* [Work order]
Would you return every entry below exactly as written, without its images?

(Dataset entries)
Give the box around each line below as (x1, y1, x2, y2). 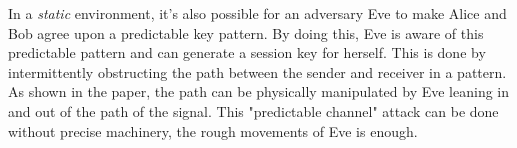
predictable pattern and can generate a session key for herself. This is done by (8, 42, 486, 63)
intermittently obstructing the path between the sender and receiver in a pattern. (8, 61, 507, 82)
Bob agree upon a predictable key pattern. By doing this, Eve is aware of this (8, 22, 484, 43)
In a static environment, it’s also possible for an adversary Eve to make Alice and (8, 3, 507, 23)
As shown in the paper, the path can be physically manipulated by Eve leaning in (8, 81, 510, 102)
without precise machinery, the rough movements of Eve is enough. (8, 120, 418, 141)
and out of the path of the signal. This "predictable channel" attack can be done (8, 100, 499, 121)
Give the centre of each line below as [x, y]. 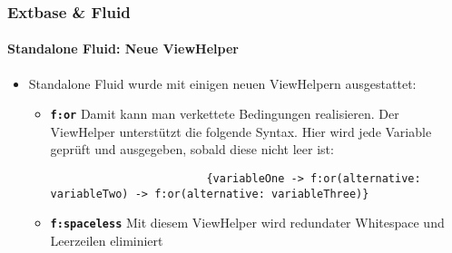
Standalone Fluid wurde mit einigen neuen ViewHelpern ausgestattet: [222, 83]
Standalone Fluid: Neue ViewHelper [123, 49]
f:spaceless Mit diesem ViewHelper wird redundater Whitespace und [247, 223]
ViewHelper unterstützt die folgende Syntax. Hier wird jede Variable [241, 131]
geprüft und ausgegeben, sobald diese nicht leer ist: [192, 149]
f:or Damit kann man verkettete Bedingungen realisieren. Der [225, 114]
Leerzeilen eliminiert [107, 241]
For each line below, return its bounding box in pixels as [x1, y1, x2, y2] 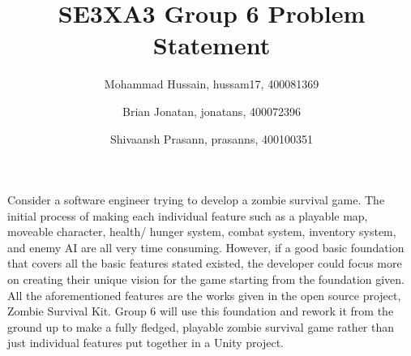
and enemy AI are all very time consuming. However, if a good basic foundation [7, 238, 405, 255]
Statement [152, 28, 271, 62]
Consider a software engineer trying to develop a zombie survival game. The [7, 191, 385, 208]
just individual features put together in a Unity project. [7, 334, 284, 351]
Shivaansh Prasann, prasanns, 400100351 [110, 130, 313, 147]
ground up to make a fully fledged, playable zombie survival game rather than [7, 318, 395, 335]
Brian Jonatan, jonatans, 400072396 [122, 102, 301, 119]
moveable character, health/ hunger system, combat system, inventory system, [7, 223, 396, 240]
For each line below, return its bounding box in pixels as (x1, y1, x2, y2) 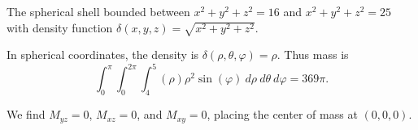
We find (7, 106, 46, 123)
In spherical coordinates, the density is (7, 46, 199, 63)
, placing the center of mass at (207, 106, 358, 123)
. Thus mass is (276, 46, 349, 63)
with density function (7, 19, 113, 36)
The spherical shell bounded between (7, 3, 190, 19)
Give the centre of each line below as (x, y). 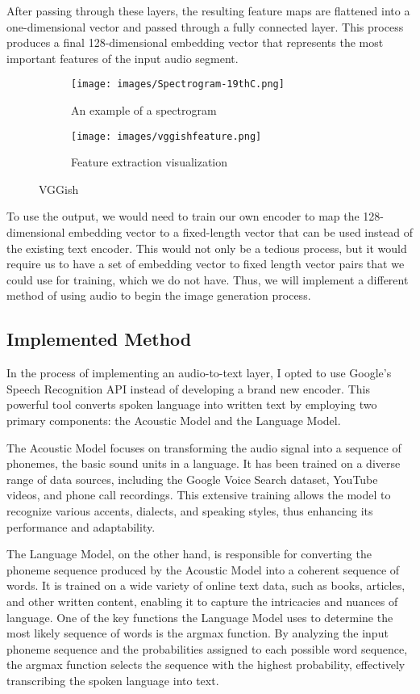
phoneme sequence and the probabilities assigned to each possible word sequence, (207, 648)
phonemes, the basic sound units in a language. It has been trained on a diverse (204, 463)
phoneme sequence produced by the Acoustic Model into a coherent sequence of (203, 569)
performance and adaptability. (81, 526)
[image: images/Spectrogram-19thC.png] (178, 84)
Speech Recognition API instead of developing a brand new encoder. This (188, 388)
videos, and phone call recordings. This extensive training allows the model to (199, 495)
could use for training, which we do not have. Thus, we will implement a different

* [Result]
Give the box around each line below as (x1, y1, x2, y2). 
predictable pattern and can generate a session key for herself. This is done by (8, 42, 486, 63)
intermittently obstructing the path between the sender and receiver in a pattern. (8, 61, 507, 82)
Bob agree upon a predictable key pattern. By doing this, Eve is aware of this (8, 22, 484, 43)
In a static environment, it’s also possible for an adversary Eve to make Alice and (8, 3, 507, 23)
As shown in the paper, the path can be physically manipulated by Eve leaning in (8, 81, 510, 102)
without precise machinery, the rough movements of Eve is enough. (8, 120, 418, 141)
and out of the path of the signal. This "predictable channel" attack can be done (8, 100, 499, 121)
Give the centre of each line below as [x, y]. 
Standalone Fluid wurde mit einigen neuen ViewHelpern ausgestattet: [222, 83]
Standalone Fluid: Neue ViewHelper [123, 49]
f:spaceless Mit diesem ViewHelper wird redundater Whitespace und [247, 223]
ViewHelper unterstützt die folgende Syntax. Hier wird jede Variable [241, 131]
geprüft und ausgegeben, sobald diese nicht leer ist: [192, 149]
f:or Damit kann man verkettete Bedingungen realisieren. Der [225, 114]
Leerzeilen eliminiert [107, 241]
For each line below, return its bounding box in pixels as [x1, y1, x2, y2] 
and enemy AI are all very time consuming. However, if a good basic foundation [7, 238, 405, 255]
Statement [152, 28, 271, 62]
Consider a software engineer trying to develop a zombie survival game. The [7, 191, 385, 208]
just individual features put together in a Unity project. [7, 334, 284, 351]
Shivaansh Prasann, prasanns, 400100351 [110, 130, 313, 147]
ground up to make a fully fledged, playable zombie survival game rather than [7, 318, 395, 335]
Brian Jonatan, jonatans, 400072396 [122, 102, 301, 119]
moveable character, health/ hunger system, combat system, inventory system, [7, 223, 396, 240]
For each line below, return its bounding box in pixels as (x1, y1, x2, y2) 
We find (7, 106, 46, 123)
In spherical coordinates, the density is (7, 46, 199, 63)
, placing the center of mass at (207, 106, 358, 123)
. Thus mass is (276, 46, 349, 63)
with density function (7, 19, 113, 36)
The spherical shell bounded between (7, 3, 190, 19)
Give the centre of each line below as (x, y). 
phoneme sequence and the probabilities assigned to each possible word sequence, (207, 648)
phonemes, the basic sound units in a language. It has been trained on a diverse (204, 463)
phoneme sequence produced by the Acoustic Model into a coherent sequence of (203, 569)
performance and adaptability. (81, 526)
[image: images/Spectrogram-19thC.png] (178, 84)
Speech Recognition API instead of developing a brand new encoder. This (188, 388)
videos, and phone call recordings. This extensive training allows the model to (199, 495)
could use for training, which we do not have. Thus, we will implement a different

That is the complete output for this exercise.